Baffled. That is the term my third grade son used to describe the look on his baby sisters face the other night. After getting over the fact that he even knew such a word, let alone used it correctly, I realized that is a word I could use quite often to describe the way I feel about the course of events that have taken place in my life over recent years. I mean, who are these kids, and why are they calling me mom?
Motherhood is something I have looked forward to since I was old enough to push my baby brother around in my doll stroller (much sturdier than the ones they make nowadays, of course) and make up songs at the top of my lungs.
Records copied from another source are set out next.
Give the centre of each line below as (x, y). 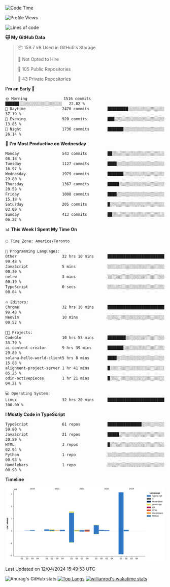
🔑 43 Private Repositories (44, 79)
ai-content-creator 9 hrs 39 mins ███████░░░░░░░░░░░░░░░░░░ (85, 348)
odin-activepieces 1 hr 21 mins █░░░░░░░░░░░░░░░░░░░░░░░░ (85, 378)
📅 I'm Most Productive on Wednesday (46, 144)
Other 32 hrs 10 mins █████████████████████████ (85, 256)
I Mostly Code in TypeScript (35, 414)
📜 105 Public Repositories (44, 69)
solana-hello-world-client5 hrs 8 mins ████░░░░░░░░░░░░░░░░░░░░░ (85, 358)
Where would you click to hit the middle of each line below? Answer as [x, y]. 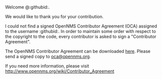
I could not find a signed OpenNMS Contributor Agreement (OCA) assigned [81, 26]
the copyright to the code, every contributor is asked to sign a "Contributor [81, 37]
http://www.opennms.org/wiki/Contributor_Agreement [60, 71]
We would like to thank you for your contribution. [54, 16]
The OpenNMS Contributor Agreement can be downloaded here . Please [78, 51]
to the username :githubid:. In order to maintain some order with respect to [81, 31]
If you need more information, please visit [47, 66]
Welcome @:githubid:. [27, 7]
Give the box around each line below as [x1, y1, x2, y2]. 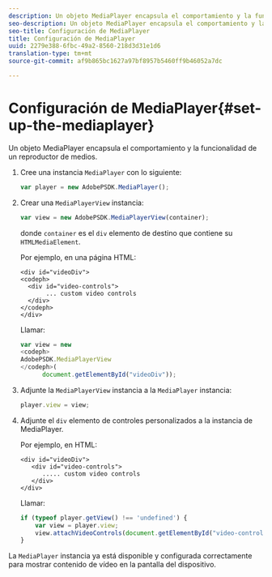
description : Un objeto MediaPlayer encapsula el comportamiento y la [8, 11, 252, 20]
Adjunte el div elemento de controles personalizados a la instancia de [19, 415, 253, 425]
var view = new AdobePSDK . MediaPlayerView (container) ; [19, 213, 210, 221]
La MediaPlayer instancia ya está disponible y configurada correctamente [8, 551, 253, 561]
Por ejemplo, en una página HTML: [19, 252, 136, 262]
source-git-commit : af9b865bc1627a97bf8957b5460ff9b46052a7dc [8, 58, 223, 66]
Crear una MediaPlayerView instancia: [19, 198, 144, 207]
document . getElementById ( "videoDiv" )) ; [41, 370, 176, 379]
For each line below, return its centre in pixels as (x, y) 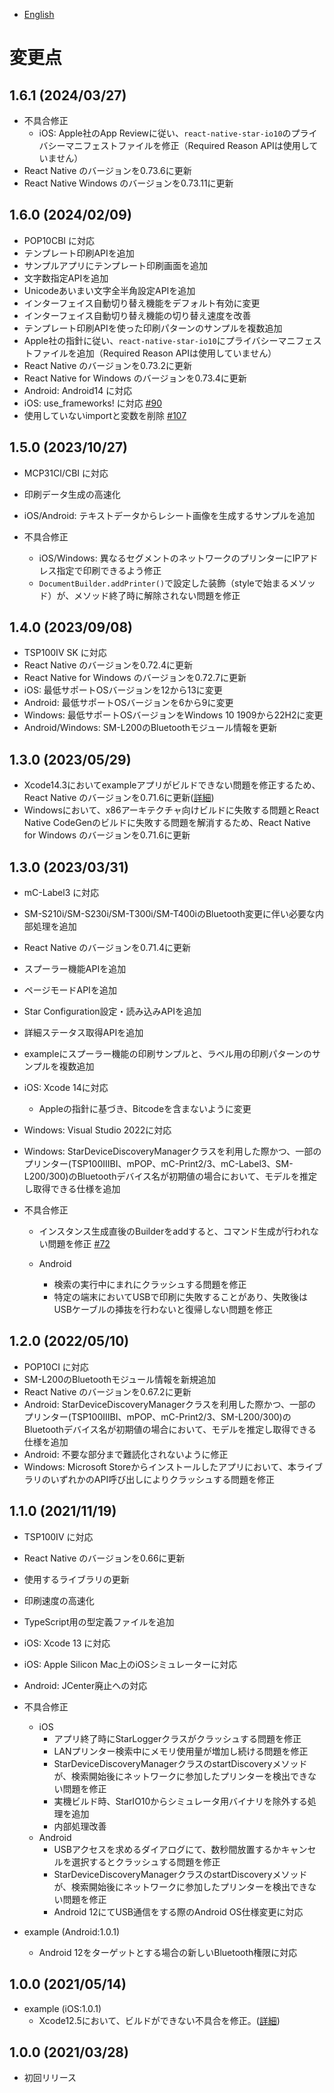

But four kids later, there are still moments when I hear someone yelling for mom, and my weary mind wonders why their mom is taking so long to answer, only to remember my long awaited dream is reality, and those are my bones that need to drag out of bed to go scare the boogy man away.
Same goes for when there is evidence of grand times all over the floor, and after tripping on it several times wondering why no one has picked it up yet, the thought occurs to me that it will stay that way until you- know -who decides to do it. That IS going to change, you know.
In spite of the chaos, in spite of the curtain climbing, caterwauling, and general zoo-like atmosphere, I wouldn't want it any other way. Because those small fries who swing from the chandeliers- (okay, more like pull string single light bulbs) show such big love that a few sleepless nights and toy encased floors and food encrusted tables ain't no thing... those extra hugs from a little boy who's going to spend the night at grammy's or a little girl who says "mommy, you look berry handsome" are the moments that make everything else minor. ..
Okay folks... here goes. I guess I am entering the world of blogging in hopes that someday my kids can look back on these posts, and see what royal monkeys they really were.